To be actionable the statement of the maker’s own intention must be fraudulent, which is to say that he must in fact not have the intention stated.... If the statement is honestly made and the intention in fact exists, one who acts in justifiable reliance upon it cannot maintain an action of deceit if the maker for any reason changes his mind and fails or refuses to carry his expressed intention into effect. If the recipient wishes to have legal assurance that the intention honestly entertained will be carried out, he must see that it is expressed in the form of an enforceable contract, and his action must be on the contract.

Applying this analysis, we conclude that the trial court did not err in entering summary judgment in favor of defendant.

II.

Plaintiff also asserts that the entry of summary judgment was improper because there were material issues of fact concerning whether defendant had waived its rights under the contract disclaimers by acknowledging the placement errors and *472promising to correct them in future directories. We disagree.

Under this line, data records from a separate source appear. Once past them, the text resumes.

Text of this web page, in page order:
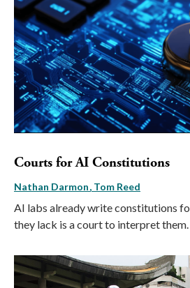
Courts for AI Constitutions
Nathan Darmon Tom Reed
AI labs already write constitutions
they lack is a court to interpret them.
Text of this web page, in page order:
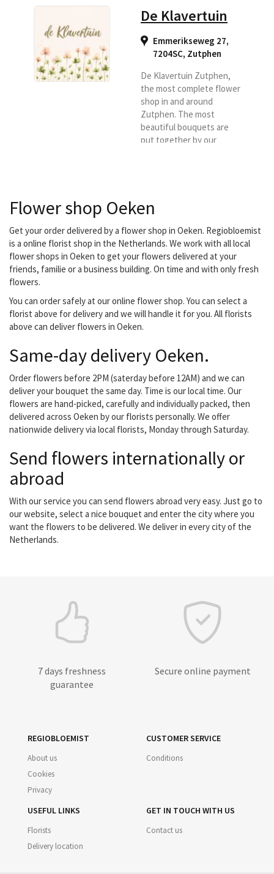
De Klavertuin
Emmerikseweg 27,
7204SC, Zutphen
De Klavertuin Zutphen,
the most complete flower
shop in and around
Zutphen. The most
beautiful bouquets are
put together by our
specialize in funeral
arrangements and
wedding bouquets, but
we also have a large
assortment of indoor and
outdoor plants and gift
and around...
Flower shop Oeken
Get your order delivered by a flower shop in Oeken. Regiobloemist
is a online florist shop in the Netherlands. We work with all local
flower shops in Oeken to get your flowers delivered at your
friends, familie or a business building. On time and with only fresh
flowers.
You can order safely at our online flower shop. You can select a
florist above for delivery and we will handle it for you. All florists
above can deliver flowers in Oeken.
Same-day delivery Oeken.
Order flowers before 2PM (saterday before 12AM) and we can
deliver your bouquet the same day. Time is our local time. Our
flowers are hand-picked, carefully and individually packed, then
delivered across Oeken by our florists personally. We offer
nationwide delivery via local florists, Monday through Saturday.
Send flowers internationally or
abroad
With our service you can send flowers abroad very easy. Just go to
our website, select a nice bouquet and enter the city where you
want the flowers to be delivered. We deliver in every city of the
Netherlands.
7 days freshness
guarantee
Secure online payment
REGIOBLOEMIST
About us
Cookies
Privacy
CUSTOMER SERVICE
Conditions
USEFUL LINKS
Florists
Delivery location
GET IN TOUCH WITH US
Contact us
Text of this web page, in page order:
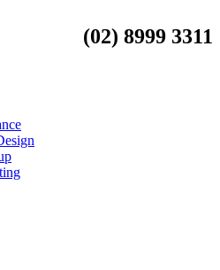
(02) 8999 3311
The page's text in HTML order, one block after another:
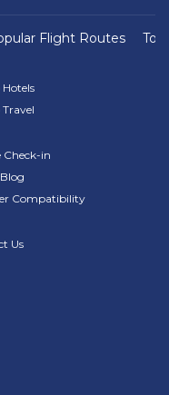
Flight Routes
Hotels
Check-in
Compatibility
Us
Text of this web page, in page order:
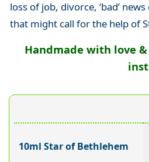
loss of job, divorce, ‘bad’
that might call for the help of
Handmade with love
10ml Star of Bethlehem
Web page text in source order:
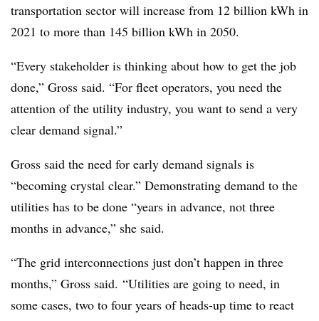
transportation sector will increase from 12 billion kWh in
2021 to more than 145 billion kWh in 2050.
“Every stakeholder is thinking about how to get the job
done,” Gross said. “For fleet operators, you need the
attention of the utility industry, you want to send a very
clear demand signal.”
Gross said the need for early demand signals is
“becoming crystal clear.” Demonstrating demand to the
utilities has to be done “years in advance, not three
months in advance,” she said.
“The grid interconnections just don’t happen in three
months,” Gross said. “Utilities are going to need, in
some cases, two to four years of heads-up time to react
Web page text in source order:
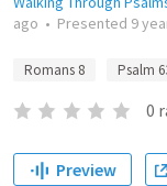
ago • Presented 9
Romans 8 Psalm
0
Preview
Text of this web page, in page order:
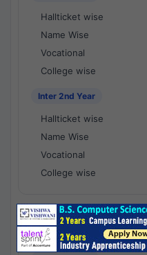
Hallticket wise
Name Wise
Vocational
College wise
Inter 2nd Year
Hallticket wise
Name Wise
Vocational
College wise
National Results - 1
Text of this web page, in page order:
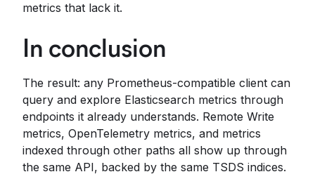
metrics that lack it.
In conclusion
The result: any Prometheus-compatible client can
query and explore Elasticsearch metrics through
endpoints it already understands. Remote Write
metrics, OpenTelemetry metrics, and metrics
indexed through other paths all show up through
the same API, backed by the same TSDS indices.
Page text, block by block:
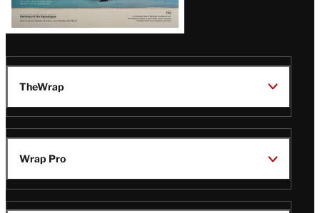
TheWrap
Wrap Pro
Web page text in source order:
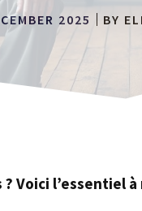
2025 BY
? Voici l’essentiel
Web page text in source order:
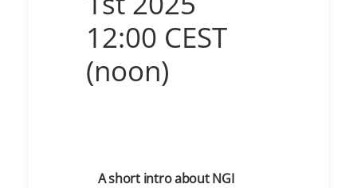
12:00 CEST
(noon)
A short intro about NGI
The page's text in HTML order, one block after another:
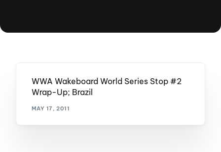
WWA Wakeboard World Series Stop #2
Wrap-Up; Brazil
MAY 17, 2011
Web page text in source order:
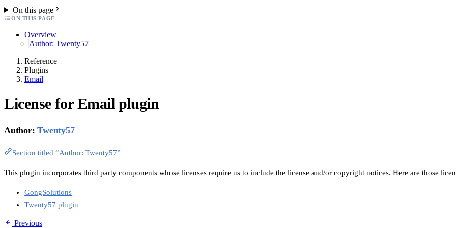
On this page
ON THIS PAGE
Overview
Author: Twenty57
Reference
Plugins
Email
License for Email plugin
Author:Twenty57
Section titled “Author: Twenty57”
This plugin incorporates third party components whose licenses require us to include the license and/or copyright notices. Here are those
GongSolutions
Twenty57 plugin
Previous
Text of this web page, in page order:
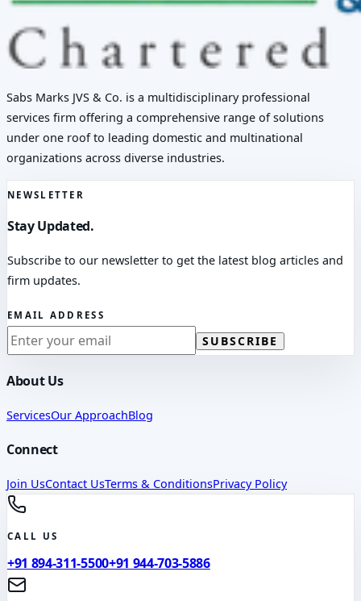
Sabs Marks JVS & Co. is a multidisciplinary professional
services firm offering a comprehensive range of solutions
under one roof to leading domestic and multinational
organizations across diverse industries.
NEWSLETTER
Stay Updated.
Subscribe to our newsletter to get the latest blog articles and
firm updates.
EMAIL ADDRESS
SUBSCRIBE
About Us
ServicesOur ApproachBlog
Connect
Join UsContact UsTerms & ConditionsPrivacy Policy
CALL US
+91 894-311-5500+91 944-703-5886
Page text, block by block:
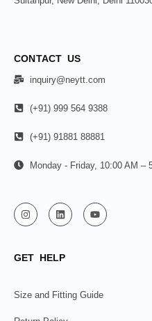
CONTACT US
inquiry@neytt.com
(+91) 999 564 9388
(+91) 91881 88881
Monday - Friday, 10:00 AM –
GET HELP
Size and Fitting Guide
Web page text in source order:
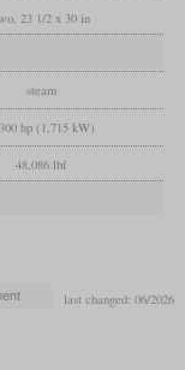
23 1/2 x 30 in
steam
hp (1,715 kW)
48,086 lbf
last changed: 06/2026
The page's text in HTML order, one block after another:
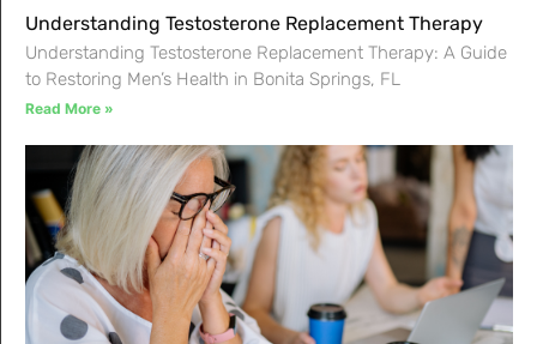
Understanding Testosterone Replacement Therapy
Understanding Testosterone Replacement Therapy: A Guide
to Restoring Men’s Health in Bonita Springs, FL
Read More »
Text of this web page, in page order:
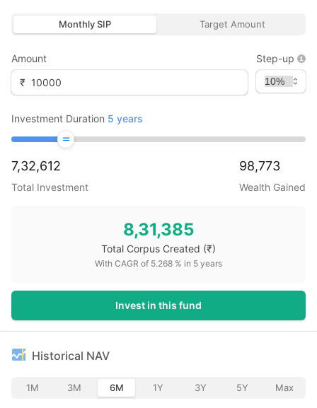
Monthly SIP Target Amount
Amount
₹
Step-up
Investment Duration 5 years
7,32,612
Total Investment
98,773
Wealth Gained
8,31,385
Total Corpus Created (₹)
With CAGR of 5.268 % in 5 years
Invest in this fund
Historical NAV
1M 3M 6M 1Y 3Y 5Y Max
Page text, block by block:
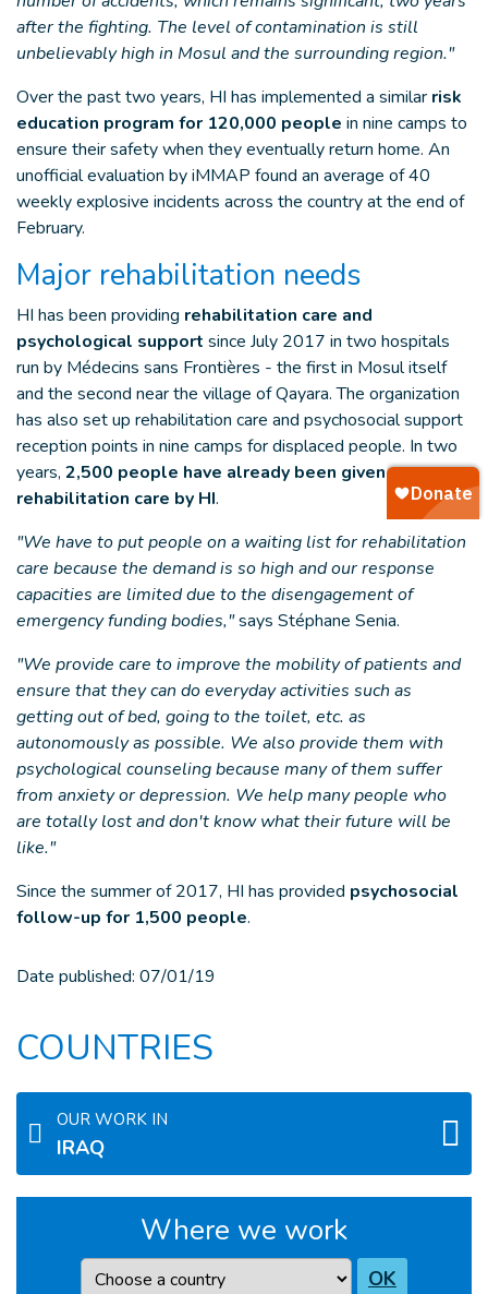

Waiver of a contract term occurs when a party to the contract is entitled to assert a particular right, knows the right exists, but intentionally abandons that right. Ebrahimi v. E.F. Hutton & Co., supra. Waiver may be shown by a course of conduct signifying a purpose not to stand on a right, leading one, by a reasonable inference, to the conclusion that the right in question will not be insisted upon. Pastor v. San Juan School District No. 1, 699 P.2d 418 (Colo.App.1985).

Here, plaintiff concedes that, despite the alleged acknowledgements and assurances by defendant, the parties continued to execute written contracts containing disclaimer provisions. Under these circumstances, we conclude that defendant’s conduct did not amount to a voluntary relinquishment of its rights under those provisions.

Plaintiff’s remaining contentions are without merit.

The judgment is affirmed.

MARQUEZ, J., concurs. DUBOFSKY, J., dissents.